Par Alessia Borellini, Chercheur associé au Museo delle Culture de Lugano en Suisse.
Résumé:
Cet article à pour objectif d’éclairer les origines de l’intérêt de Peggy pour l’art tribal et d’examiner l’évolution d’une passion « secondaire » chez une collectionneuse fameuse pour sa collection de chefs-d’œuvre d’art moderne et contemporain. Son attachement pour ce qu’elle appela toujours les arts « primitifs » se développa dans le contexte du goût pour l’exotisme à la mode dans les cercles qu’elle fréquentait. Certaines photographies anciennes –dont la série prise dans les années 1960 dans les salles du Palazzo Venier del Leoni– laissent cependant penser que sa curiosité envers les arts et les cultures non occidentales est très ancienne, et que le rapport entre la célèbre mécènne et ses œuvres étaient des plus intimes.
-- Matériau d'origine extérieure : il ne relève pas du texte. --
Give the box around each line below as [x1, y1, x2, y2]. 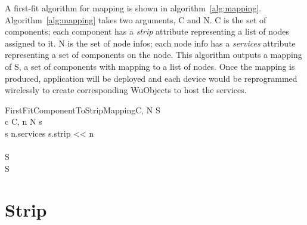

Peggy découvrit véritablement l’art tribal à l’occasion de sa relation avec Max Ernst. Sa brève et tourmentée liaison avec l’artiste surréaliste commença en 1941. Féru d’art tribal, Ernst n’arrêtait pas d’acheter de l’art tribal auprès de ses marchands attitrés, dont un juif berlinois exilé aux Etats-Unis du nom de Carlebach. À peine avait-il vendu une de ses toiles qu’il investissait tout son argent dans des sculptures amérindiennes et océaniennes, remplissant la maison d’œuvres avec lesquelles Peggy devint familière. C’était une époque qui vit les balbutiements de l’intérêt pour les arts « primitifs » en Amérique avec, en particulier, la publication de la synthèse de Robert Goldwater, Primitivism in Modern Art (1938), qui, largement diffusée, suscita l’intérêt d’un vaste public de collectionneurs fortunés jusqu’alors inconscients des réalisations artistiques de ces peuples.
La liaison de Peggy Guggenheim et de Max Ernst prit fin en 1942. Il partit en emportant toute sa collection d’art tribal. Quelques années plus tard, elle quitta l’Amérique pour s’installer à Venise. À la fin des années cinquante, elle commença à s’intéresser à l’art tribal, de manière directe, cette fois. Au cours d’un long voyage à travers le Mexique et les États-Unis au printemps 1959, elle visita le nouveau Solomon R. Guggenheim Museum de New York ainsi que la Fondation Barnes et le Musée de Philadelphie. Elle rendit également visite à Carlebach et acheta ce qui formera le noyau de sa collection d’art tribal : douze sculptures d’Afrique, d’Amérique et d’Océanie, dont trois terres cuites nayarit du Mexique, une « fausse tête » péruvienne, un poncho en plumes, un costume de danse amazonien et deux sculptures malanggan de Nouvelle-Irlande, ainsi que (probablement) un masque d'épaules d'mba un reliquaire kota et un bouchon de flûte figuratif en provenance de la région du lac Chambri, Papouasie-Nouvelle-Guinée.
Ses Mémoires dévoilent deux raisons qui la poussèrent, dix-sept ans après sa séparation d‘avec Max Ernst, à repeupler sa maison d’art tribal. La première est psychologique : ces objets lui offraient une sorte de rédemption la réconciliant avec un épisode traumatisant, reconstruisant ainsi une version de son existence passée, mais sur un mode plus harmonieux. La seconde est économique : elle comprit qu’en se consacrant à l’art tribal elle pouvait constituer une collection sans engager les sommes folles que réclamait le marché de l’art dans d’autres domaines.
Au fil des années, Peggy étoffa sa collection, pièce par pièce, jusqu’à posséder une cinquantaine d’œuvres. Les deux tiers sont toujours dans la collection vénitienne. Le reste est allé à ses héritiers. Vingt pièces figurent dans le premier grand catalogue consacré à la collection de Venise, publié par Nicolas et Elena Calas, dans un chapitre intitulé Primitive Art qui leur est consacré à la fin de l’ouvrage.